In C # What is the case with (int) Under what circumstances use Convert.ToInt32?

1.c# in what case (int) Under what circumstances use Convert.ToInt32?

For example, if you have a string of 3, whether you want to convert it to int (int) 3, or Convert.ToInt32 (3); Or two can be used, why?

Answer: Both are converted to integral types, but they are of different lengths. int is 16 bits, and the bottom one is 32-bit.

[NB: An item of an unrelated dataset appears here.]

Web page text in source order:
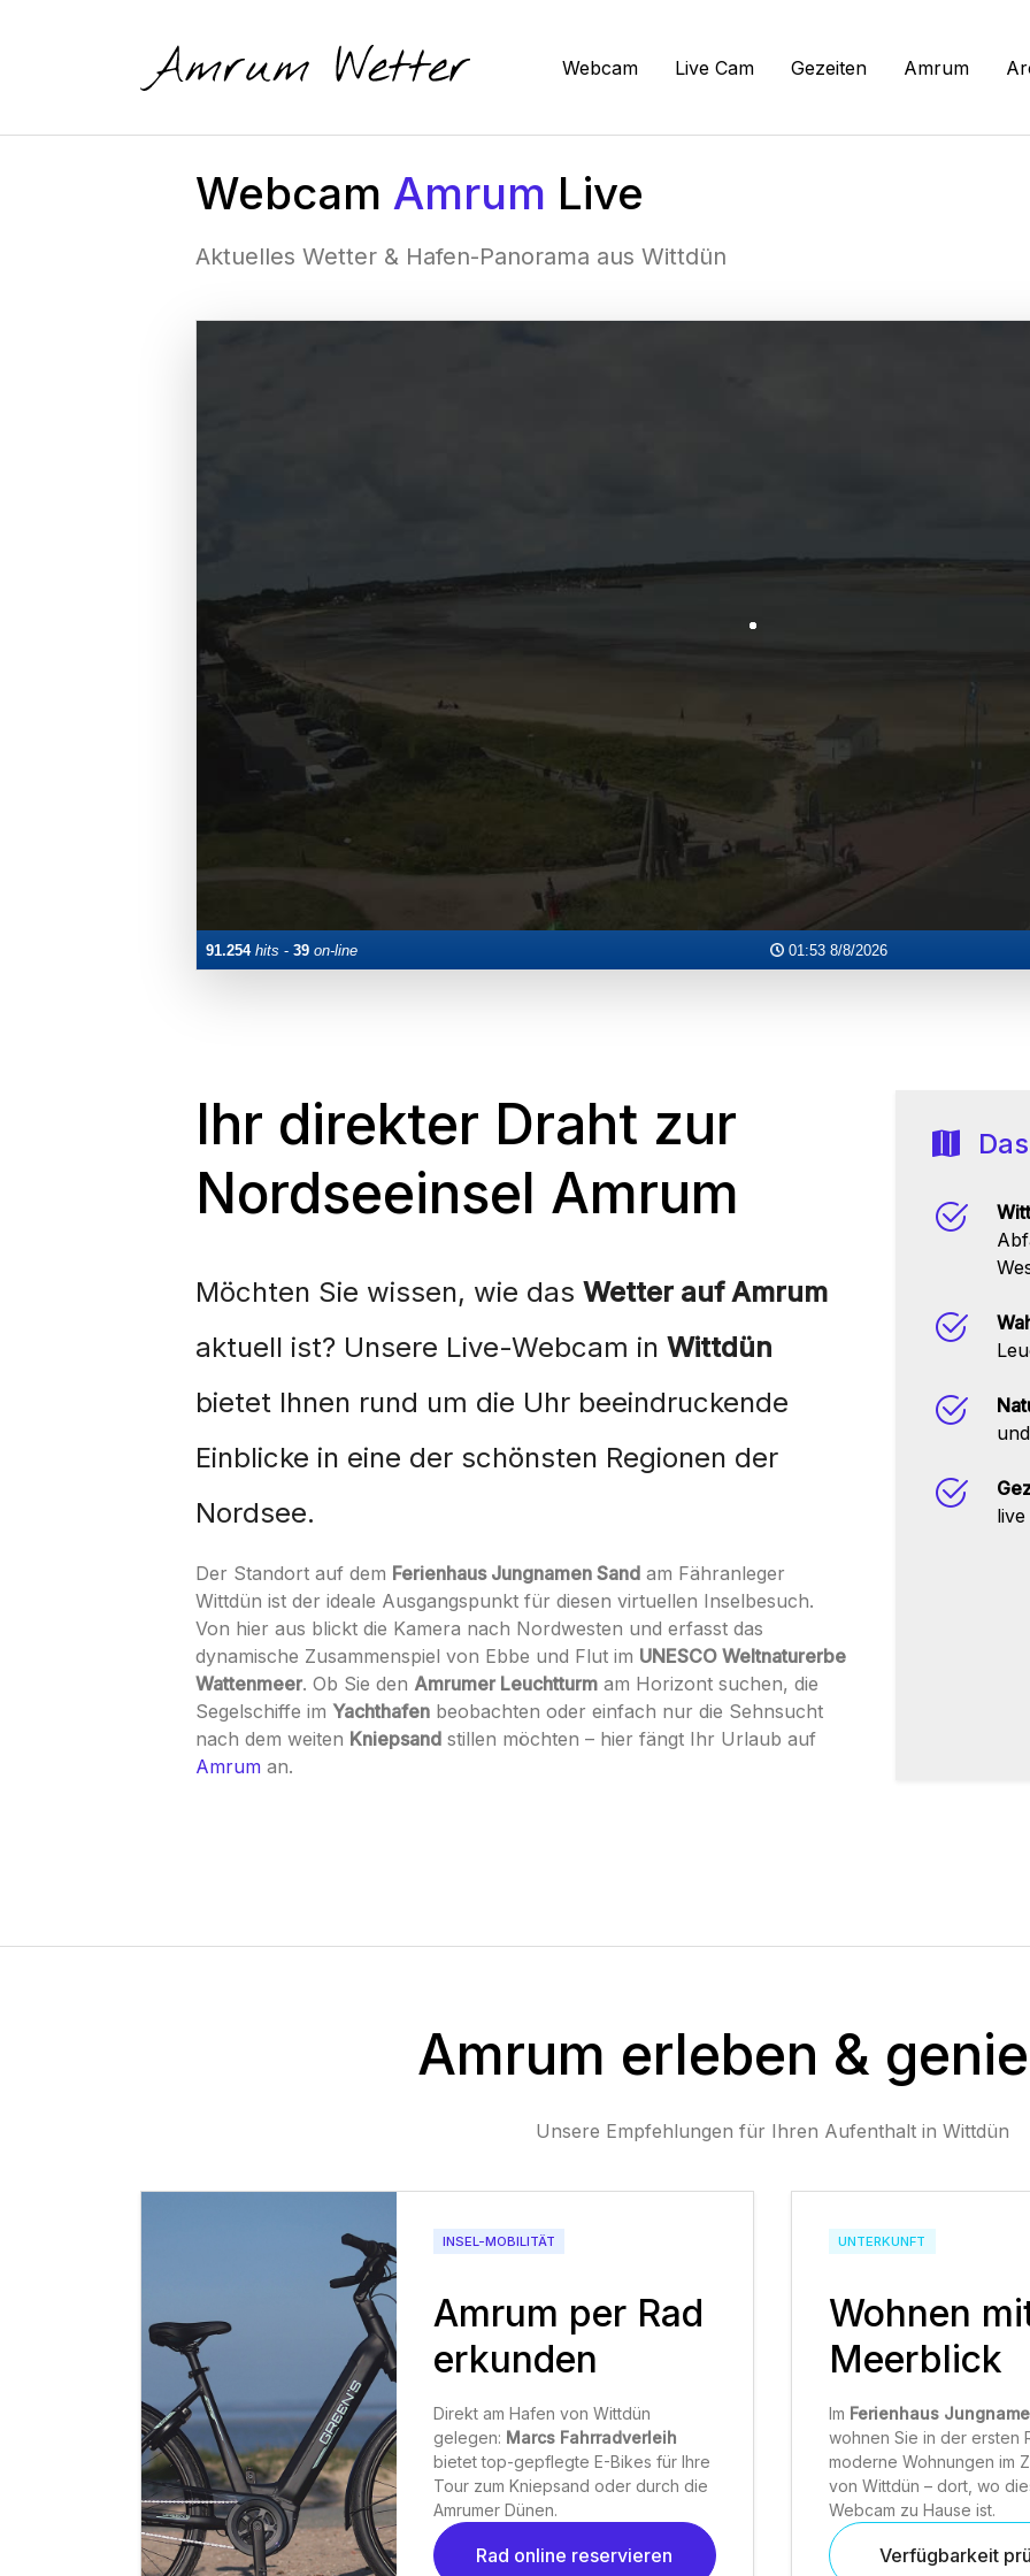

First of all, I would like to point out that in C #, int is actually System.Int32, that is, 32-bit.

Second, (int) and Convert.ToInt32 are two different concepts, the former is type conversion, and the latter is content conversion, which is not always equivalent. We know very well that C # provides type checking, you can't cast a string to int, and implicit conversions are even more impossible, for example, the following code won't work:

string text = "1412";
int id = (int) text;

Because string and int are two completely different and incompatible types. Speaking of which, you may ask what is compatible? In fact, the ability to use (int) for strongly typed conversions can only be numeric types, such as long, short, double, and so on, but you need to consider precision when making this transition.

However, we know that the text in the above code actually stores a numeric value, and we want to extract the value and save it as an int for future operations, so you need to convert the content. Content conversion is also called content interpretation, we can change the above code slightly to achieve the purpose:

string text = "1412";
int id = convert.toint32 (text);

In addition, you can use Int32.Parse and int32.tryparse to explain.

In addition, you find that Convert.ToInt32 has many overloaded versions, such as Convert.ToInt32 (double value), and when we use this version to convert a double to an int, ToInt32 checks whether the converted value can be used int indicates whether "out of bounds" will occur, if it is thrown overflowexception, otherwise it will be converted for you, but use (int) for casting, if the number of conversions is greater than Int32.MaxValue, then you will get a wrong result, such as the following code:

Double d = Int32.MaxValue + 0.1412;
int i = (int) d;

But no matter what numeric conversions you make, the precision problem must be considered.